(Dataset records)
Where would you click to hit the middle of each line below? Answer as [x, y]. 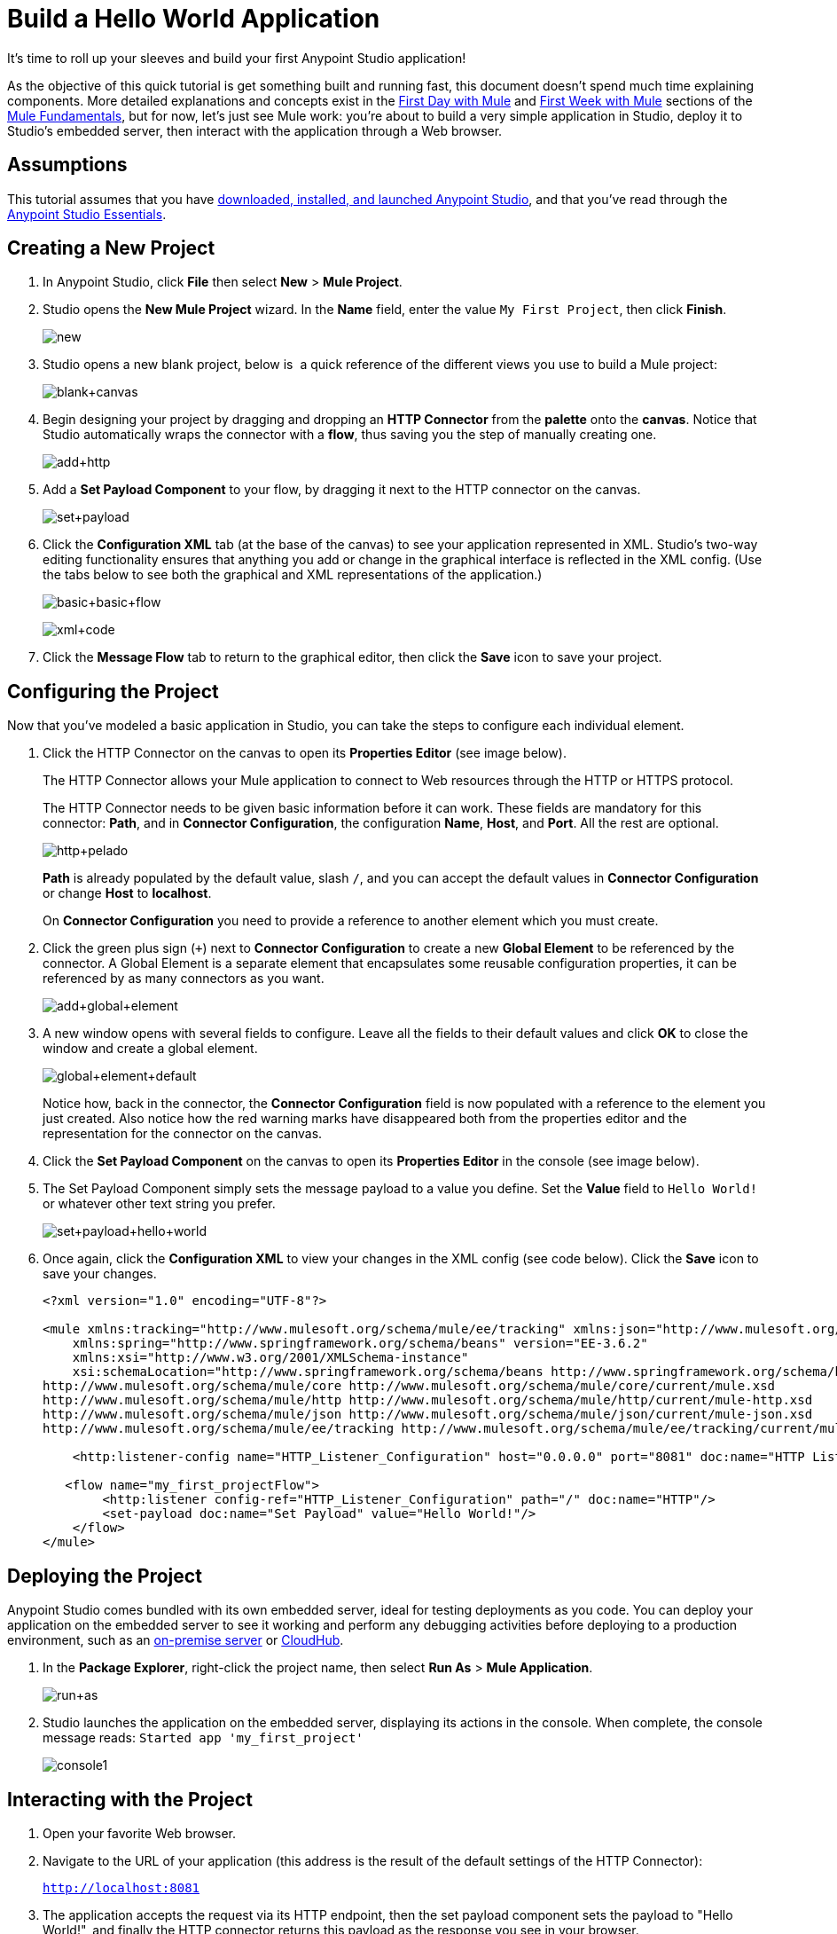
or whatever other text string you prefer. [159, 1204]
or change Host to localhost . [127, 893]
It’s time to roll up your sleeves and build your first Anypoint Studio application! [237, 58]
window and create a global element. [150, 1049]
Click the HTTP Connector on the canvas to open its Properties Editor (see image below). [305, 753]
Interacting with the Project [130, 1799]
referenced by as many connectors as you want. [184, 979]
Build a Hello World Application [194, 19]
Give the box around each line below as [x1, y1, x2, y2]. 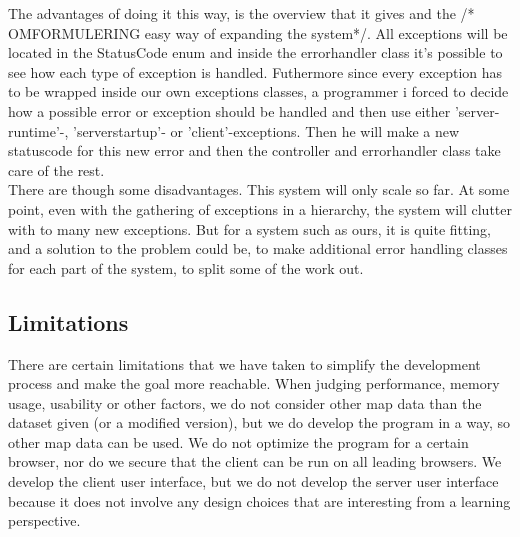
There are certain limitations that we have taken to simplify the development [8, 353, 481, 374]
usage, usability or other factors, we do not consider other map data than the [8, 392, 482, 413]
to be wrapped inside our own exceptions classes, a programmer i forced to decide [8, 81, 509, 102]
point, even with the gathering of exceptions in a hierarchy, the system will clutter [8, 198, 512, 219]
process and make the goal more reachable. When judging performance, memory [8, 373, 500, 394]
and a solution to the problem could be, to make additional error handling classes [8, 238, 508, 259]
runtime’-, [8, 120, 69, 141]
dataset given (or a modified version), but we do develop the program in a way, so [8, 412, 511, 433]
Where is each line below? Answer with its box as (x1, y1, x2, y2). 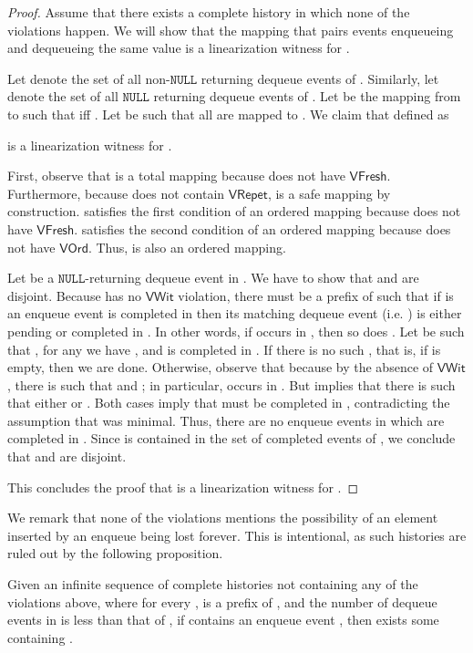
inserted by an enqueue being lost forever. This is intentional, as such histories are (7, 525, 467, 544)
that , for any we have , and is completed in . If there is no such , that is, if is (7, 339, 441, 358)
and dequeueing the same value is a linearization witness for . (7, 38, 350, 57)
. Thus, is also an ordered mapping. (87, 237, 286, 256)
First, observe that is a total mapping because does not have (7, 166, 345, 185)
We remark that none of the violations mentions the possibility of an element (7, 508, 438, 527)
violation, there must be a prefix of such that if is (178, 285, 454, 305)
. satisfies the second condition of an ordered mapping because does (74, 219, 451, 238)
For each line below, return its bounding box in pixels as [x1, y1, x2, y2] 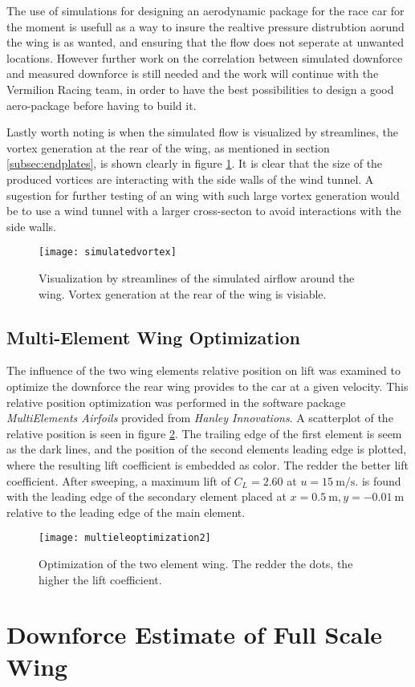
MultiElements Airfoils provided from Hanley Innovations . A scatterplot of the [6, 409, 393, 426]
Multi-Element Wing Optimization [6, 324, 300, 349]
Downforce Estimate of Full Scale [6, 618, 383, 651]
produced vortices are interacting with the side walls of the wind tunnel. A [6, 170, 374, 187]
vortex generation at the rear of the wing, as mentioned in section [6, 139, 330, 156]
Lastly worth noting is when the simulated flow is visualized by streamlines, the [6, 124, 399, 140]
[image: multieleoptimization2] [39, 532, 211, 544]
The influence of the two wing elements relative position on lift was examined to [6, 362, 401, 379]
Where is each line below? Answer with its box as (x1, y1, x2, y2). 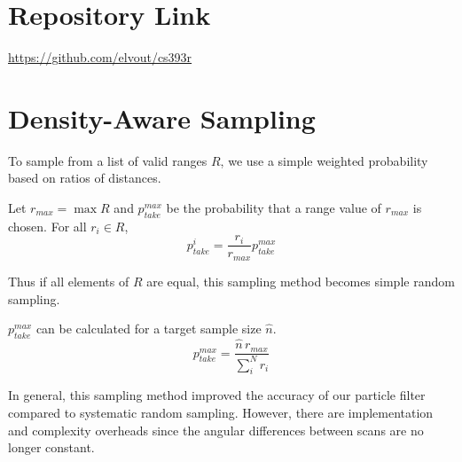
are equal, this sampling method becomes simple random (146, 271, 455, 290)
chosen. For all (8, 216, 87, 235)
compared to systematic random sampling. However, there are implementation (8, 403, 434, 421)
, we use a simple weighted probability (220, 151, 428, 169)
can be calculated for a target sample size (35, 319, 262, 338)
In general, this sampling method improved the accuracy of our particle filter (8, 386, 426, 404)
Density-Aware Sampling (8, 99, 316, 136)
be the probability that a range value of (166, 199, 381, 217)
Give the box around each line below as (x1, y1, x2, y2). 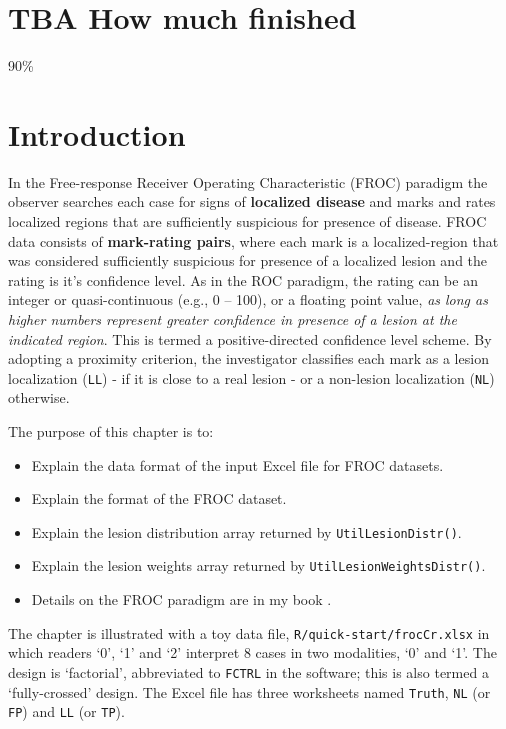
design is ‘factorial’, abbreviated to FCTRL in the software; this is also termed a (8, 661, 489, 682)
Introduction (8, 113, 186, 154)
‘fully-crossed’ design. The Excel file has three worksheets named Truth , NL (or (8, 681, 491, 702)
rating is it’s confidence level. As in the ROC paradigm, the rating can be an (8, 269, 478, 290)
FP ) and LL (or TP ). (8, 701, 125, 722)
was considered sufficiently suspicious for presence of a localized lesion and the (8, 250, 488, 271)
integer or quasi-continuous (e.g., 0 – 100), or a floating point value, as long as (8, 289, 488, 310)
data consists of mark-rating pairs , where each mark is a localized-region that (8, 230, 499, 251)

_Task instructions_
The result should be every line of the data, reproduced exactly, with the images removed.

_Written solution_
Where would you click to hit the middle of each line below? Answer as [x, y]. 
or whatever other text string you prefer. [159, 1204]
or change Host to localhost . [127, 893]
It’s time to roll up your sleeves and build your first Anypoint Studio application! [237, 58]
window and create a global element. [150, 1049]
Click the HTTP Connector on the canvas to open its Properties Editor (see image below). [305, 753]
Interacting with the Project [130, 1799]
referenced by as many connectors as you want. [184, 979]
Build a Hello World Application [194, 19]
Give the box around each line below as [x1, y1, x2, y2]. 
There are certain limitations that we have taken to simplify the development [8, 353, 481, 374]
usage, usability or other factors, we do not consider other map data than the [8, 392, 482, 413]
to be wrapped inside our own exceptions classes, a programmer i forced to decide [8, 81, 509, 102]
point, even with the gathering of exceptions in a hierarchy, the system will clutter [8, 198, 512, 219]
process and make the goal more reachable. When judging performance, memory [8, 373, 500, 394]
and a solution to the problem could be, to make additional error handling classes [8, 238, 508, 259]
runtime’-, [8, 120, 69, 141]
dataset given (or a modified version), but we do develop the program in a way, so [8, 412, 511, 433]
Where is each line below? Answer with its box as (x1, y1, x2, y2). 
inserted by an enqueue being lost forever. This is intentional, as such histories are (7, 525, 467, 544)
that , for any we have , and is completed in . If there is no such , that is, if is (7, 339, 441, 358)
and dequeueing the same value is a linearization witness for . (7, 38, 350, 57)
. Thus, is also an ordered mapping. (87, 237, 286, 256)
First, observe that is a total mapping because does not have (7, 166, 345, 185)
We remark that none of the violations mentions the possibility of an element (7, 508, 438, 527)
violation, there must be a prefix of such that if is (178, 285, 454, 305)
. satisfies the second condition of an ordered mapping because does (74, 219, 451, 238)
For each line below, return its bounding box in pixels as [x1, y1, x2, y2] 
MultiElements Airfoils provided from Hanley Innovations . A scatterplot of the [6, 409, 393, 426]
Multi-Element Wing Optimization [6, 324, 300, 349]
Downforce Estimate of Full Scale [6, 618, 383, 651]
produced vortices are interacting with the side walls of the wind tunnel. A [6, 170, 374, 187]
vortex generation at the rear of the wing, as mentioned in section [6, 139, 330, 156]
Lastly worth noting is when the simulated flow is visualized by streamlines, the [6, 124, 399, 140]
[image: multieleoptimization2] [39, 532, 211, 544]
The influence of the two wing elements relative position on lift was examined to [6, 362, 401, 379]
Where is each line below? Answer with its box as (x1, y1, x2, y2). 
are equal, this sampling method becomes simple random (146, 271, 455, 290)
chosen. For all (8, 216, 87, 235)
compared to systematic random sampling. However, there are implementation (8, 403, 434, 421)
, we use a simple weighted probability (220, 151, 428, 169)
can be calculated for a target sample size (35, 319, 262, 338)
In general, this sampling method improved the accuracy of our particle filter (8, 386, 426, 404)
Density-Aware Sampling (8, 99, 316, 136)
be the probability that a range value of (166, 199, 381, 217)
Give the box around each line below as (x1, y1, x2, y2). 
design is ‘factorial’, abbreviated to FCTRL in the software; this is also termed a (8, 661, 489, 682)
Introduction (8, 113, 186, 154)
‘fully-crossed’ design. The Excel file has three worksheets named Truth , NL (or (8, 681, 491, 702)
rating is it’s confidence level. As in the ROC paradigm, the rating can be an (8, 269, 478, 290)
FP ) and LL (or TP ). (8, 701, 125, 722)
was considered sufficiently suspicious for presence of a localized lesion and the (8, 250, 488, 271)
integer or quasi-continuous (e.g., 0 – 100), or a floating point value, as long as (8, 289, 488, 310)
data consists of mark-rating pairs , where each mark is a localized-region that (8, 230, 499, 251)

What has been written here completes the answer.